He pressed on further north and another hour went by before he found a broad path that steered back through the mountains which he calculated would eventually spit him out onto the great flood plains north of Mesilla.   He smiled and petted the horse’s great brown mane and they began the trek, eventually coming across two sets of naked footprints in the dirt and mud but he didn’t stop. He made himself aware of his surroundings as he rode, practicing his draw and repeatedly turning to speculate on where they’d been.  He soon came across a thick strand of creosote bush sandwiched between a narrow pass of land embanked on both sides by inclines.  As his horse pressed on he squinted and saw black smoke willow up beyond the last of the soldiered shrubs.  Everett ran his hand across the knurl of his gun and he stalled near a thicker expanse that shaded him from view.

He waited and listened and heard a scream belt up and then a carnivorous and mocking baritone laughter follow quickly behind.  He moved his horse forward behind the next column of creosote and from his new vantage he saw a small cabin aflame.  Out from the rear circled a thin girl in an overgrown coat being chased by two Apaches dressed like Texans, their faces painted with dark soot and the braids of the hair winding down along their shoulders and bouncing as they moved.  They danced and chased her and let her believe for a moment she could escape and then the closest of the pair tackled the girl to the ground.  The second danced around like a drunk as the first mounted atop her and hit her hard in the jaw.  She screamed and kicked and he held her hands down.  Everett watched the scene dramatize before him, his eyes like dark stones set deep.

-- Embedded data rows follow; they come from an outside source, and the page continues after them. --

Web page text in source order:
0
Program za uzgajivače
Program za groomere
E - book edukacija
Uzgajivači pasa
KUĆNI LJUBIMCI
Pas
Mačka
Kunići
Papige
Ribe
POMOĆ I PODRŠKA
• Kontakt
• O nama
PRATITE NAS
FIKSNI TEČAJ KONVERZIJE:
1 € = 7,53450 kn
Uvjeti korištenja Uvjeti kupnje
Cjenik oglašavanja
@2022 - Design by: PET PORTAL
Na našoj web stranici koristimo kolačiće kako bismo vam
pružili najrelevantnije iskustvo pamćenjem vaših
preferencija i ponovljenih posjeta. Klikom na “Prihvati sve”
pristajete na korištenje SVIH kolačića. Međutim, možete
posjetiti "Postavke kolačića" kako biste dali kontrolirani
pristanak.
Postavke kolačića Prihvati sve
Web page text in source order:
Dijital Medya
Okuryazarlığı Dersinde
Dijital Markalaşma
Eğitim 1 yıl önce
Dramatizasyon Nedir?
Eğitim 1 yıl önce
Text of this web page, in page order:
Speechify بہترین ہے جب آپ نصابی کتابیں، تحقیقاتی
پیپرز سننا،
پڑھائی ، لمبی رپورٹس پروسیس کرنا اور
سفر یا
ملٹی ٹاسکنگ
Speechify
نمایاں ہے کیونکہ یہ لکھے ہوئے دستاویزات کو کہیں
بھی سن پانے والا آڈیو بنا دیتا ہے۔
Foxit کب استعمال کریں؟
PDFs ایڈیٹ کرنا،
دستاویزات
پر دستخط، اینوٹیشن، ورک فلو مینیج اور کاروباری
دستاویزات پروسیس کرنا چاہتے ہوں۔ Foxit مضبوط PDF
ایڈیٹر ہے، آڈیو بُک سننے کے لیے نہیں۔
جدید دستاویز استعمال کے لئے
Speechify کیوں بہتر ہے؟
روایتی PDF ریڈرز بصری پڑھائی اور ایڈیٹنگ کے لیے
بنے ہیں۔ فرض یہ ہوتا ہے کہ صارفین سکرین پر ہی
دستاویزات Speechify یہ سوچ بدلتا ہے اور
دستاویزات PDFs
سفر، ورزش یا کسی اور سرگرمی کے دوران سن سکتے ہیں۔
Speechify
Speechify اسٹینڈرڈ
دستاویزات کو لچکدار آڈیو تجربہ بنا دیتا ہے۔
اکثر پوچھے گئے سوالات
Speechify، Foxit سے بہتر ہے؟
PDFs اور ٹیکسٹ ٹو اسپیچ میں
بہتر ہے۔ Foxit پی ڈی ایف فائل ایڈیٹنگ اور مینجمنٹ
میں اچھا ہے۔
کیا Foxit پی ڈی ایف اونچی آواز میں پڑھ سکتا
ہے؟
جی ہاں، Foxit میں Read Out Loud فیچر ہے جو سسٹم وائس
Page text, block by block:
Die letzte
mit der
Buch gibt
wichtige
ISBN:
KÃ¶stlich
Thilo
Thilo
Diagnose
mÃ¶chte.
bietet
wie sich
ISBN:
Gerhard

After a moment he clicked at his horse and double-backed through the grove and when he emerged he was at the far end of the cabin and clear of the activities.  The smoke was thick and smelled like a smithy and it stung as he sucked in air and swallowed down a succession of coughs that tried to rise up.  He steered his horse around the side of the cabin and looped around back and when he came upon the Apaches his horse snorted loudly and alerted them to his presence.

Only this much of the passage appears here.